Two days later, whatever justice there was for the Tigers came when Leslie Mueller defeated the Athletics 1–0 in a five-inning game, while allowing only two hits.

On a Saturday morning late last May, Bert Gordon and Don Shapiro drove to the Detroit Metropolitan Airport to meet Max Lapides, who was returning from Chicago to attend his first Tiger game of the year with his old friends. Max’s wife and their two young daughters were staying in their Detroit home, in the suburban Birmingham section, until the end of the school year, so Max’s exile was still leavened by weekend paroles. On the way to the airport, Bert and Don considered the awful possibility that Max might someday be converted to the White Sox, but the subject died of unlikelihood, and in time the two began comparing some Tiger managers. Red Rolfe (1949–52), it was agreed, had been decent; Fred Hutchinson (1952–54) had been sound but touched with temper; Charlie Dressen (1963–66) had been deep in knowledge but past his prime. Surprisingly, the vote for the best manager since Mickey Cochrane (1934–38) went to the incumbent, Billy Martin, who had taken an aged Tiger team into the playoffs the previous fall, and who had the same seniors currently, if barely, at the top of their division again. “He’s winning ball games,” said Don, “and that’s absolutely all that counts.”

“Plus he’s exciting,” said Bert. “This is the first time since I was eleven years old that you see a Tiger base runner go from second to third on a fly ball.”

Another passenger inquired about Mayo Smith, the pilot who brought the Tigers to within one game of a pennant in 1967, and who won it all the following year. There was a painful pause, and then Don Shapiro, the resident strategist, said, “Listen, there were times when Mayo Smith was managing, and he would call in somebody from the bullpen, and I would know who he had chosen and I knew that he was going to be wrong. I knew the game was down the drain, and so did everybody else in the ball park. Why, that sense of impending disaster was so strong you could almost chart it. It was palpable. And then the disaster would happen. Mayo Smith absolutely lacked that mystical foreknowledge of baseball events, and as a manager you
have
to have that. Oh, this man was a monkey on my back for so long, and the worst part of it was that everybody loved Mayo Smith, because he was such a nice guy and such a charming guy. Mayo the nice poker companion, Mayo the great drinking companion—nobody had anything bad to say about him, and it was all absolutely true except for one thing: the man was overwhelmingly inept. Oh, boy, I hated that man, and I hated myself for hating him. I probably would have
killed
him if I’d run into him in ’67 after he blew the pennant for us.” The Tigers lost a famous three-way race on the last day of the 1967 season, when the Red Sox won the pennant by beating the Minnesota Twins while the Tigers lost the second game of a doubleheader to the California Angels at home. “That last game, he did everything wrong,” Don went on. “He let our pitcher stay in, and I was standing up on my seat screaming, ‘Take him out! Take him out!’ I was blind with rage. I can still see what happened next—that pitch coming in to the Angels’ Fregosi, and Fregosi getting ready to hit it—and I can see the ball going through the hole between short and third, and I can see the man coming around third to put them ahead. And then, like everybody else in this town, I can still see Dick McAuliffe, in the ninth, hitting into only his second double play of the entire season, to end it all. Listen, I’m like a dying man; I can see that whole game flashing before my eyes. It was like a scene out of Fellini, because right in back of me this guy is sitting there and listening to a
football
game—it was a Sunday, and football was on—and his radio is blaring football as the runner is rounding third base, and Mayo Smith is standing there, riveted to that post of his, holding up the dugout.” He shook his head and laughed hollowly. “That was the day I came home and went down in the basement and broke all our flowerpots.”

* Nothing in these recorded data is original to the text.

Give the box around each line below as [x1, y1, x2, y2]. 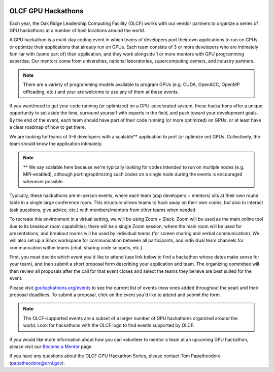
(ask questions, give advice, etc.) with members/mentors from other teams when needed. [9, 207, 197, 213]
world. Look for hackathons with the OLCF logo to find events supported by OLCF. [23, 322, 195, 328]
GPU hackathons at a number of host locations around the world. [9, 27, 146, 33]
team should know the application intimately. [9, 140, 102, 147]
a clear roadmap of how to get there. [9, 124, 86, 130]
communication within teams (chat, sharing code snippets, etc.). [9, 244, 144, 250]
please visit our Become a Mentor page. [9, 344, 93, 350]
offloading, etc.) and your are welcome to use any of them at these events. [23, 89, 179, 95]
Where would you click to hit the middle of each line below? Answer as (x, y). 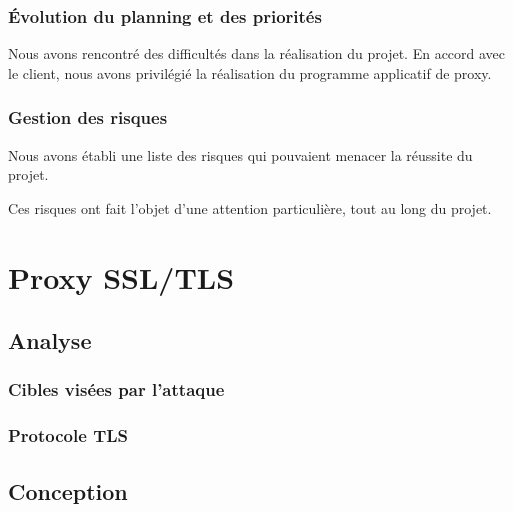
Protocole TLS (68, 435)
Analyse (50, 340)
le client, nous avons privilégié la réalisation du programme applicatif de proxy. (250, 72)
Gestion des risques (88, 117)
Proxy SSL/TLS (121, 276)
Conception (68, 490)
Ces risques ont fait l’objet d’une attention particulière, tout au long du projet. (250, 207)
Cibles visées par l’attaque (116, 389)
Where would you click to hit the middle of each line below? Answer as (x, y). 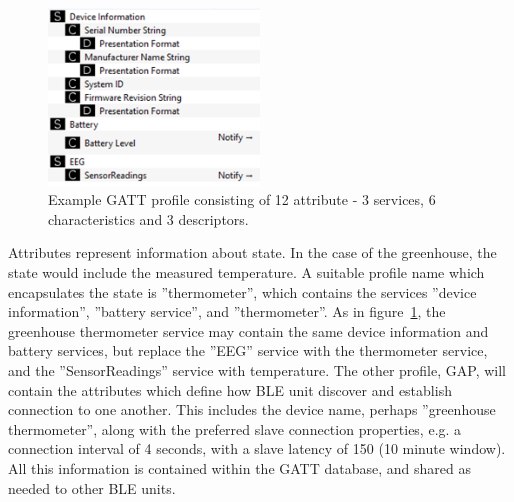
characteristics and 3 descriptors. (148, 218)
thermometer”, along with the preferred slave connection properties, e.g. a (235, 428)
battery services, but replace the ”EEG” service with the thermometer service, (248, 350)
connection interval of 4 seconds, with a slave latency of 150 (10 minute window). (257, 448)
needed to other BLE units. (92, 487)
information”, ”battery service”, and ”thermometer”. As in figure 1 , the (227, 311)
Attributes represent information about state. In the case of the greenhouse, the (252, 252)
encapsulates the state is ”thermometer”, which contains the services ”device (242, 291)

Bert, from the front seat, said, “Think about something happier. Think about 1968.”

“The trouble with you is you don’t suffer enough,” Don said.

“I don’t
suffer
enough!” said Bert, shouting with laughter. “I’m Jewish, I’m short, I’m fat, I’m poor, I’m ugly—what else do you want me to suffer?”

“That’s all true,” Don said, looking at his friend affectionately. “A man like you probably can’t bear the necessary onus of suffering. After all, this isn’t just a game of ours. It isn’t just a preoccupation. It isn’t an obsession. It’s a—well, it’s a—”

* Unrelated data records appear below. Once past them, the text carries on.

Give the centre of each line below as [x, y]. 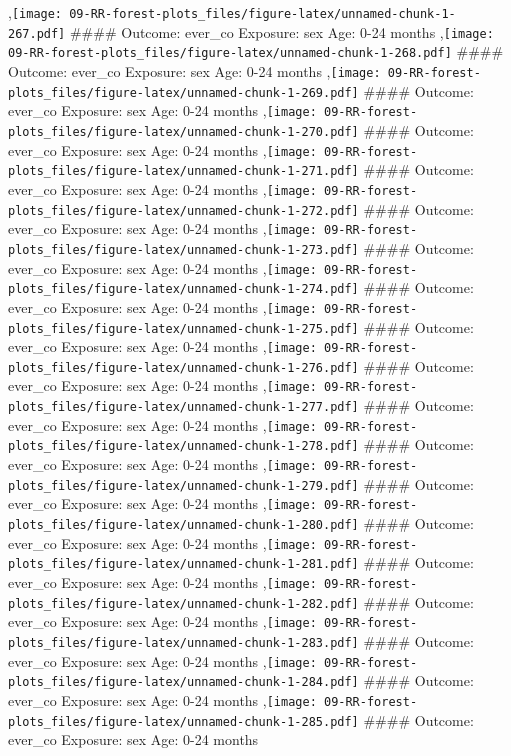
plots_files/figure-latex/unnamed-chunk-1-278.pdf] [183, 446]
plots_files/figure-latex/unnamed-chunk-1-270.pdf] [183, 131]
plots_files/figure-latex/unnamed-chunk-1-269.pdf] [183, 92]
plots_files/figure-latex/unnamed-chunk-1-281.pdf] [183, 564]
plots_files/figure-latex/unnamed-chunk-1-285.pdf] [183, 721]
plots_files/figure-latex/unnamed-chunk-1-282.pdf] [183, 603]
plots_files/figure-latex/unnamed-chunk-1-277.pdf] [183, 407]
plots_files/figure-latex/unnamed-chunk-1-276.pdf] [183, 367]

They said it together: “It’s an obsession.”

At the airport, Max was met and hugged, and the car aimed back toward the ball park. Suddenly, it was a party.

“Everything is fine, I guess,” Max said. “Only, I miss my friends, now I’m with them again. I like this so much I may do it every week. But things are not fine back there, really. Listen, the other night when we beat the Yanks I turned on the TV in Chicago and the guy forgot to give the Tigers’ score. He absolutely forgot. I couldn’t get to sleep until four in the morning. Nobody knew. You pick up the morning paper in Chicago, and it says, ‘N.Y. at Detroit (n.).’ I mean, doesn’t a man have a Constitutional right to the box scores?” He said that he was sometimes able to pick up Ernie Harwell on his car radio. “It only happens a little bit outside the city, on the north side,” he added. “Sometimes it’s only a snatch of the game broadcast, with a lot of static, but I can always tell from Ernie’s voice how we’re doing. Anyway, that’s how come we bought the new house in Highland Park—so I can get the broadcasts and be closer to drive to all the Tiger games in Milwaukee. Fortunately, my wife likes the area.”

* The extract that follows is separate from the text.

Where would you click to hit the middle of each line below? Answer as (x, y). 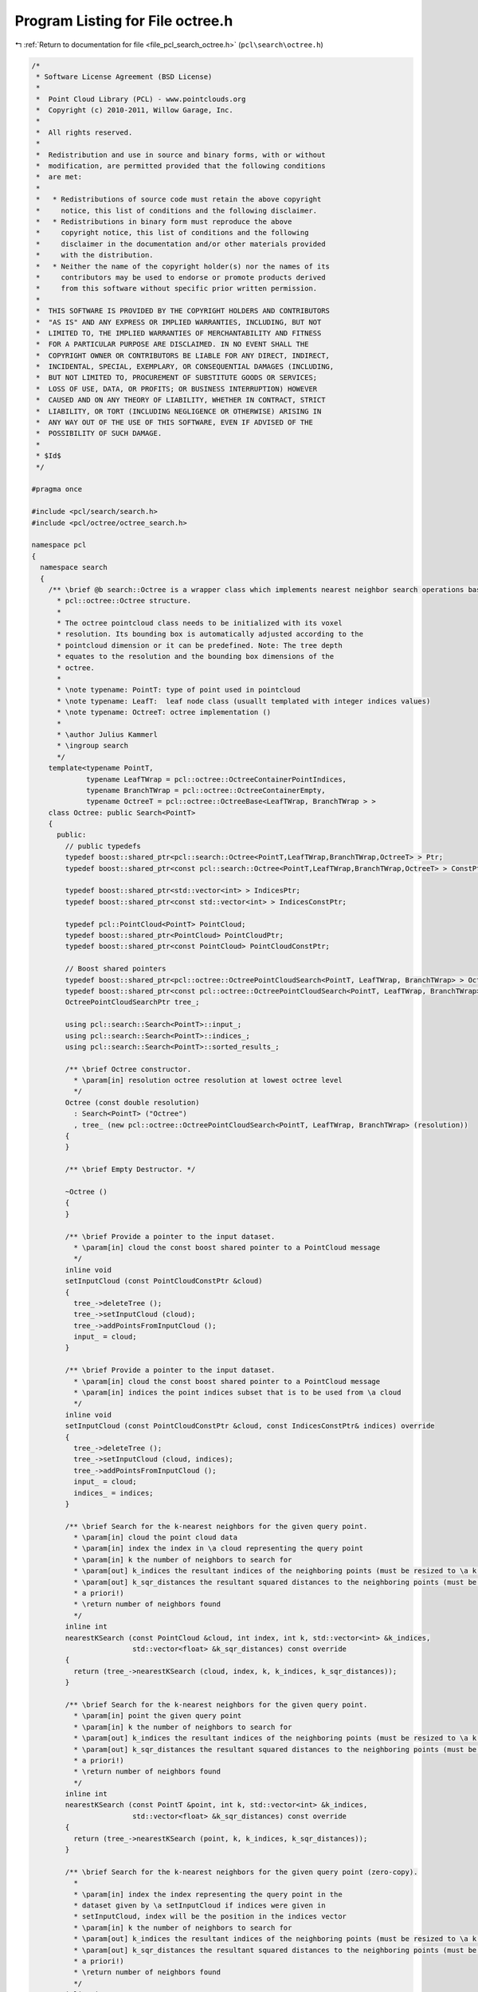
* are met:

At the ball park, the three friends sat in their accustomed place, in Section 24, between first and home; Tiger Stadium is an ancient, squared-off green pleasance, and the view was splendid. None of the three bought scorecards. (“The thing to do,” Bert said, “is
remember.”
) The World Champion Oakland A’s, who had barely beaten out the Tigers in a violent five-game playoff the previous fall, were the opposition, and a modest but enthusiastic audience was filling up the nearby seats. Don Shapiro has a dark, vivid face—a downturned mustache, some lines of pain, some lines of hope—and he now looked about with satisfaction and clapped his hands. “Well!” he said. “Well, well. What could be nicer than this? I mean that. I really mean it. I’m supremely happy. I like this park even better than my Eames chair.” He caught sight of the Oakland starting pitcher, Ken Holtzman, warming up, and his face fell.
“Uh
-oh,” he said. “A very tough man, and now I’ve got some ethnic problems, too. A Jewish pitcher against our guys.”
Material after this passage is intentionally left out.